Rocky Mountain Section - 69th Annual Meeting - 2017

Paper No. 13-8
Presentation Time: 11:50 AM

MORE THAN ONE WAY TO SHEAR: ACCOMMODATING VARIABLE EXTENSION IN THE NORTHERN BASIN AND RANGE AND EASTERN SNAKE RIVER PLAIN


PARKER, Stuart D., Department of Geosciences, University of Montana, Missoula, MT 59812, stuart.parker@umontana.edu

The eastern Snake River Plain is a critical point at which to study the Yellowstone volcanic system. Dextral shear has been proposed between the Centennial tectonic belt and the eastern Snake River Plain, yet no through-going strike-slip faults have been identified. Deformation features within a thick conglomerate bounding the eastern Snake River Plain highlight a distributed transtensional shear zone likely dating back to the Pliocene. Strain is distributed across numerous small-scale, high-angle conjugate transtensional faults which loosely lie sub-parallel to the orientation of maximum principal stress (σ1). Anomalously large pressure-solution pits have a preferred sub-horizontal NE/SW orientation, interpreted as representing the σ1 orientation.

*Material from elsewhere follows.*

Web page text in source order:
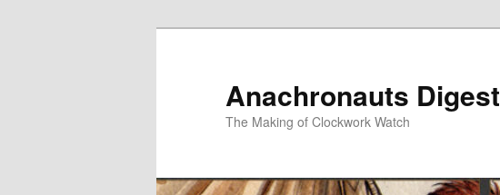
Anachronauts Digest
The Making of Clockwork Watch

Distributed strain occurs in a wide (>20 km) yet discrete primary deformation zone, providing field evidence for the Centennial shear zone hypothesis. Kinematic disparities between ductile extension beneath the seismogenic crust of the eastern Snake River Plain and brittle extension in the seismically active Centennial tectonic belt are the preferred driver of dextral shear. Disparities in extension magnitude within the Basin and Range are accommodated as oblique slip along preexisting normal faults within the northern Basin and Range between the eastern Snake River Plain and the Lewis and Clark fault zone. Strain is distributed along numerous small scale, high-angle transtensional faults in weak or relatively undeformed strata. Oblique slip on preexisting normal faults accommodates shear where major basement weaknesses are present. We propose a preliminary kinematic model for the formation of the eastern Snake River Plain and the resultant Centennial shear zone characterized by (1) initial NW/SE sinistral shear, (2) subsequent NE/SW dextral transtensional shear along the boundaries of the plain and finally (3) coupled low magnitude NE/SW extension between the eastern Snake River Plain and the surrounding Basin and Range. This major transtensional system, culminating at the modern Yellowstone caldera, provides a mechanism for the precursory thinning of the crust required by a top down or “Plate” based tectonic model for the eastern Snake River Plain and Yellowstone volcanic system.